IATA : swobodne podróże samolotem po Europie są zagrożone

Swobodne podróże po Europie są zagrożone, ponieważ poszczególne kraje nie są w stanie ujednolicić obowiązujących przepisów- ostrzega wiceprezes IATA.

Publikacja: 02.09.2021 16:57

IATA : swobodne podróże samolotem po Europie są zagrożone

Foto: Adobe Stock

Międzynarodowe Zrzeszenie Przewoźników Powietrznych (IATA) kilka dni temu pochwaliło Unię Europejską za sprawne opracowanie paszportu cowidowego (DCC) i postawiło ten dokument jako wzór do naśladowania dla innych krajów. Teraz jednak IATA narzeka na Unię Europejską , bo poszczególne kraje nie są w stanie ujednolicić przepisów wjazdowych.

Czytaj więcej

Bilety lotnicze podrożeją, bo PAŻP podnosi opłaty

W jednym kraju (np. w Polsce) wystarczy mieć dokument potwierdzający pełne zaszczepienie, oraz w samolocie wypełnić kartę lokalizacyjną, w innych wystarczy wypełnić dokument z informacją o stanie zdrowia, w jeszcze innym potrzebny jest ( mimo zaszczepienia) ujemny wynik testu na COVID-19.

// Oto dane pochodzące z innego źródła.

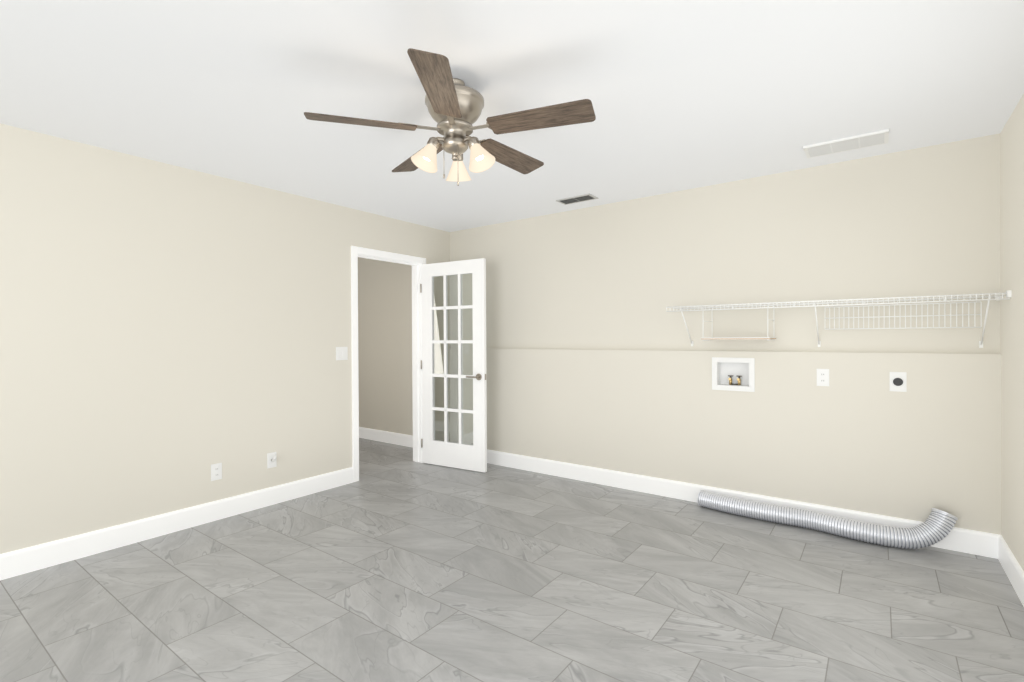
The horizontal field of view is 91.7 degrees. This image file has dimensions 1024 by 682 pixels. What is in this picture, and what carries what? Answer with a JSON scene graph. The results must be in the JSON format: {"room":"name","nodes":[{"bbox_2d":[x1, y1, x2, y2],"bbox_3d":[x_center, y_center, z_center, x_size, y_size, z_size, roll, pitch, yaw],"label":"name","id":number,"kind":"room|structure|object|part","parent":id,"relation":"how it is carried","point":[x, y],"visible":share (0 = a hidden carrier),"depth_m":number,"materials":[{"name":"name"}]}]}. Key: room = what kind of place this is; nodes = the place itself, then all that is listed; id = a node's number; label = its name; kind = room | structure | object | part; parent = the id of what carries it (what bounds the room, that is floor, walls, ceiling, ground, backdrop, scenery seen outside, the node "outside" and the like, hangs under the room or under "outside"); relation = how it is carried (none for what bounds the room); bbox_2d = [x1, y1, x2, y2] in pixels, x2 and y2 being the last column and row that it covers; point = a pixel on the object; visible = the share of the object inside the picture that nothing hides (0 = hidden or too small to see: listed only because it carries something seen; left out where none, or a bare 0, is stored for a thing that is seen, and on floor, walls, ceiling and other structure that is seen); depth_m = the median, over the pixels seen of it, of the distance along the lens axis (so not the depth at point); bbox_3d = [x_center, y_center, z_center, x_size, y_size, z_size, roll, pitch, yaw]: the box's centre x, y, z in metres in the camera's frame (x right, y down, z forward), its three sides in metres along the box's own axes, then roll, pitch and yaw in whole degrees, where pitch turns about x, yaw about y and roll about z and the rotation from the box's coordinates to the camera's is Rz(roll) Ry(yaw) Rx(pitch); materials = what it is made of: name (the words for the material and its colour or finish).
{"room":"laundry room","nodes":[
{"label":"laundry room","id":0,"kind":"room"},
{"bbox_2d":[0,123,450,553],"bbox_3d":[-2.630,0.053,2.905,0.120,2.440,6.820,0,0,36],"label":"wall","id":1,"kind":"structure","parent":0,"point":[170,335],"depth_m":3.25,"materials":[{"name":"beige paint"}]},
{"bbox_2d":[0,467,352,579],"bbox_3d":[-2.972,1.210,2.327,0.015,0.136,5.227,0,0,36],"label":"baseboard","id":2,"kind":"structure","parent":1,"relation":"attached to","point":[35,558],"depth_m":3.21,"materials":[{"name":"white wood"}]},
{"bbox_2d":[211,463,221,480],"bbox_3d":[-2.092,0.927,3.523,0.008,0.116,0.072,0,0,36],"label":"outlet","id":3,"kind":"object","parent":1,"relation":"attached to","point":[216,471],"visible":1,"depth_m":3.52,"materials":[{"name":"white plastic"}]},
{"bbox_2d":[267,452,276,468],"bbox_3d":[-1.834,0.921,3.829,0.060,0.116,0.072,0,0,36],"label":"outlet","id":4,"kind":"object","parent":1,"relation":"attached to","point":[271,459],"visible":1,"depth_m":3.83,"materials":[{"name":"white plastic"}]},
{"bbox_2d":[336,347,347,359],"bbox_3d":[-1.485,0.109,4.344,0.010,0.116,0.116,0,0,36],"label":"double light switch","id":5,"kind":"object","parent":1,"relation":"attached to","point":[341,353],"visible":1,"depth_m":4.34,"materials":[{"name":"white plastic"}]},
{"bbox_2d":[351,246,425,481],"bbox_3d":[-1.210,0.202,4.825,0.154,2.105,0.901,0,0,36],"label":"door frame","id":6,"kind":"structure","parent":1,"relation":"attached to","point":[416,263],"depth_m":4.92,"materials":[{"name":"white wood"}]},
{"bbox_2d":[420,258,486,471],"bbox_3d":[-0.585,0.231,4.894,0.776,2.020,0.163,0,0,30],"label":"french door","id":7,"kind":"structure","parent":1,"relation":"in","point":[460,454],"depth_m":4.87,"materials":[{"name":"white wood"}]},
{"bbox_2d":[358,257,412,435],"bbox_3d":[-1.943,0.029,6.525,3.080,2.440,0.180,0,0,36],"label":"wall","id":8,"kind":"structure","parent":0,"point":[385,343],"depth_m":6.13,"materials":[{"name":"beige paint"}]},
{"bbox_2d":[359,427,412,446],"bbox_3d":[-1.995,1.182,6.454,3.080,0.136,0.015,0,0,36],"label":"baseboard","id":9,"kind":"structure","parent":8,"relation":"attached to","point":[388,437],"depth_m":6.11,"materials":[{"name":"white wood"}]},
{"bbox_2d":[0,438,1023,681],"bbox_3d":[-2.109,1.323,2.531,7.760,0.100,6.820,0,0,36],"label":"floor","id":10,"kind":"structure","parent":0,"point":[395,563],"depth_m":2.44,"materials":[{"name":"tile"}]},
{"bbox_2d":[697,490,957,548],"bbox_3d":[1.989,1.119,3.301,1.463,0.258,0.217,0,0,36],"label":"hose","id":11,"kind":"object","parent":10,"relation":"on","point":[937,525],"visible":1,"depth_m":3.14,"materials":[{"name":"silver metal"}]},
{"bbox_2d":[0,0,1023,231],"bbox_3d":[-2.122,-1.217,2.517,7.760,0.100,6.820,0,0,36],"label":"ceiling","id":12,"kind":"structure","parent":0,"point":[681,95],"depth_m":2.29,"materials":[{"name":"white paint"}]},
{"bbox_2d":[304,48,595,185],"bbox_3d":[-0.233,-0.934,2.300,1.239,0.484,1.189,0,0,36],"label":"ceiling fan","id":13,"kind":"object","parent":12,"relation":"hanging from","point":[455,106],"visible":1,"depth_m":2.17,"materials":[{"name":"brown wood"}]},
{"label":"blade","id":14,"kind":"part","parent":13,"relation":"part of","materials":[{"name":"brown wood"}]},
{"label":"blade","id":15,"kind":"part","parent":13,"relation":"part of","materials":[{"name":"brown wood"}]},
{"bbox_3d":[-0.274,-0.949,1.863,0.140,0.006,0.460,13,1,2],"label":"blade","id":16,"kind":"part","parent":13,"relation":"part of","materials":[{"name":"brown wood"}]},
{"bbox_3d":[-0.011,-0.955,2.588,0.140,0.006,0.460,-16,-9,37],"label":"blade","id":17,"kind":"part","parent":13,"relation":"part of","materials":[{"name":"brown wood"}]},
{"bbox_3d":[0.120,-0.953,2.130,0.460,0.006,0.140,0,-13,20],"label":"blade","id":18,"kind":"part","parent":13,"relation":"part of","materials":[{"name":"brown wood"}]},
{"bbox_2d":[556,193,598,204],"bbox_3d":[0.545,-1.186,4.169,0.320,0.009,0.160,0,0,36],"label":"ceiling vent","id":19,"kind":"object","parent":12,"relation":"in","point":[577,199],"visible":1,"depth_m":4.16,"materials":[{"name":"grey metal"}]},
{"bbox_2d":[803,129,888,157],"bbox_3d":[2.017,-1.185,3.011,0.420,0.014,0.234,0,0,36],"label":"ceiling vent","id":20,"kind":"object","parent":12,"relation":"in","point":[850,143],"visible":1,"depth_m":2.99,"materials":[{"name":"white plastic"}]},
{"bbox_2d":[448,133,1000,534],"bbox_3d":[1.167,0.026,4.189,4.460,2.440,0.240,0,0,36],"label":"wall","id":21,"kind":"structure","parent":0,"point":[595,358],"depth_m":3.55,"materials":[{"name":"beige paint"}]},
{"bbox_2d":[712,357,754,391],"bbox_3d":[1.667,0.246,3.727,0.296,0.246,0.102,0,0,36],"label":"washer outlet box","id":22,"kind":"object","parent":21,"relation":"in","point":[733,374],"visible":1,"depth_m":3.74,"materials":[{"name":"white plastic"}]},
{"bbox_2d":[487,449,999,558],"bbox_3d":[1.049,1.179,4.128,4.340,0.136,0.015,0,0,36],"label":"baseboard","id":23,"kind":"structure","parent":21,"relation":"attached to","point":[980,543],"depth_m":3.87,"materials":[{"name":"white wood"}]},
{"bbox_2d":[817,369,828,385],"bbox_3d":[2.095,0.246,3.350,0.072,0.116,0.008,0,0,36],"label":"outlet","id":24,"kind":"object","parent":21,"relation":"attached to","point":[822,377],"visible":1,"depth_m":3.35,"materials":[{"name":"white plastic"}]},
{"bbox_2d":[666,290,1011,347],"bbox_3d":[1.981,-0.113,3.288,1.840,0.309,0.316,0,0,36],"label":"wire shelf","id":25,"kind":"object","parent":21,"relation":"attached to","point":[996,296],"visible":1,"depth_m":3.10,"materials":[{"name":"white metal"}]},
{"bbox_2d":[890,372,906,391],"bbox_3d":[2.415,0.256,3.110,0.084,0.122,0.013,0,0,36],"label":"outlet","id":26,"kind":"object","parent":21,"relation":"attached to","point":[898,381],"visible":1,"depth_m":3.11,"materials":[{"name":"white plastic"}]},
{"bbox_2d":[1000,94,1023,570],"bbox_3d":[0.914,0.050,0.197,0.120,2.440,6.680,0,0,36],"label":"wall","id":27,"kind":"structure","parent":0,"point":[1012,308],"depth_m":2.60,"materials":[{"name":"beige paint"}]},
{"bbox_2d":[998,535,1023,606],"bbox_3d":[0.872,1.202,0.252,0.015,0.136,6.460,0,0,36],"label":"baseboard","id":28,"kind":"structure","parent":27,"relation":"attached to","point":[1012,568],"depth_m":2.55,"materials":[{"name":"white wood"}]}
]}

- Swobodne podróże po Europie są zagrożone, ponieważ poszczególne kraje nie są w stanie ujednolicić obowiązujących przepisów. W efekcie pasażerowie są zdezorientowani i odrodzenie ruchu lotniczego nie postępuje tak szybko, jak tego oczekiwaliśmy. A to z kolei opóźni powrót ożywienia gospodarczego - ostrzega Rafael Schvartzman, wiceprezes IATA.

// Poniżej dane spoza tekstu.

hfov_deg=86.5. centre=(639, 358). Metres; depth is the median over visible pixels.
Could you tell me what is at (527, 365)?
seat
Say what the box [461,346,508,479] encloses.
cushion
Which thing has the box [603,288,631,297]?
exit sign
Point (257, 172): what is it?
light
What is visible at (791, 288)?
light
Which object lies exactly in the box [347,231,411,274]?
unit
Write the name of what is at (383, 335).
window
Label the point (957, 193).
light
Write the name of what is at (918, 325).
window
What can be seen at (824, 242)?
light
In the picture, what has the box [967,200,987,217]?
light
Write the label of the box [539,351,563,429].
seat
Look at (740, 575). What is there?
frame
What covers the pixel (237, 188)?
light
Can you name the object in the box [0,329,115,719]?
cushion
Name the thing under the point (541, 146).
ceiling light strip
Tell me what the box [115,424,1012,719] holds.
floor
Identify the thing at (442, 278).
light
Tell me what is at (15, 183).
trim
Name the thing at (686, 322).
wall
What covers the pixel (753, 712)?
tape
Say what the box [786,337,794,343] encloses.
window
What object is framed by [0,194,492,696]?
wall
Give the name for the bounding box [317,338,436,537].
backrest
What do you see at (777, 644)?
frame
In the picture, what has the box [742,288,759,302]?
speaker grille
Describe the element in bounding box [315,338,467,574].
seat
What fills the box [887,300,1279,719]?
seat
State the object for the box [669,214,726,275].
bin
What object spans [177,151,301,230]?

Według informacji zebranych przez tę organizację 30 proc. krajów, używających DCC nie akceptuje wyników szybkich testów antygenowych, 19 proc. nie wyłączyło z obowiązku testowania dzieci, a 41 proc. nie zezwala na wjazd zaszczepionym pasażerom przyjeżdżającym z krajów spoza UE, ale znajdujących się na tzw „białej liście”. Jeśli natomiast chodzi o karty lokalizacyjne ( Passenger Locator Form), to 45 proc. krajów akceptuje ich wypełnienie online, 33 proc. krajów zarówno papier, jak i wysłanie ich online, a 11 proc. nie ma jakichkolwiek formularzy.

- Jest konieczne, aby kraje europejskiej ujednoliciły te przepisy. W przeciwnym razie wielki wysiłek włożony w przygotowanie dokumentów potwierdzających zaszczepienie zostanie utracone przez zamieszanie z pozostałymi przepisami. Jak w tej sytuacji pasażerowie mają wrócić do podróżowania, w sytuacji, kiedy niemal w każdym z krajów Unii Europejskiej są inne przepisy ? Bo przecież nie mogą być pewni, czy dzieci muszą być zaszczepione, czy też nie i czy powinny być testowane ? Czy trzeba wypełnić deklarację papierową, czy może wystarczy ta online. Przecież Unia Europejska jest jedna, więc obywatele krajów członkowskich mają prawo oczekiwać jednolitych przepisów - tłumaczy Rafael Schvartzman .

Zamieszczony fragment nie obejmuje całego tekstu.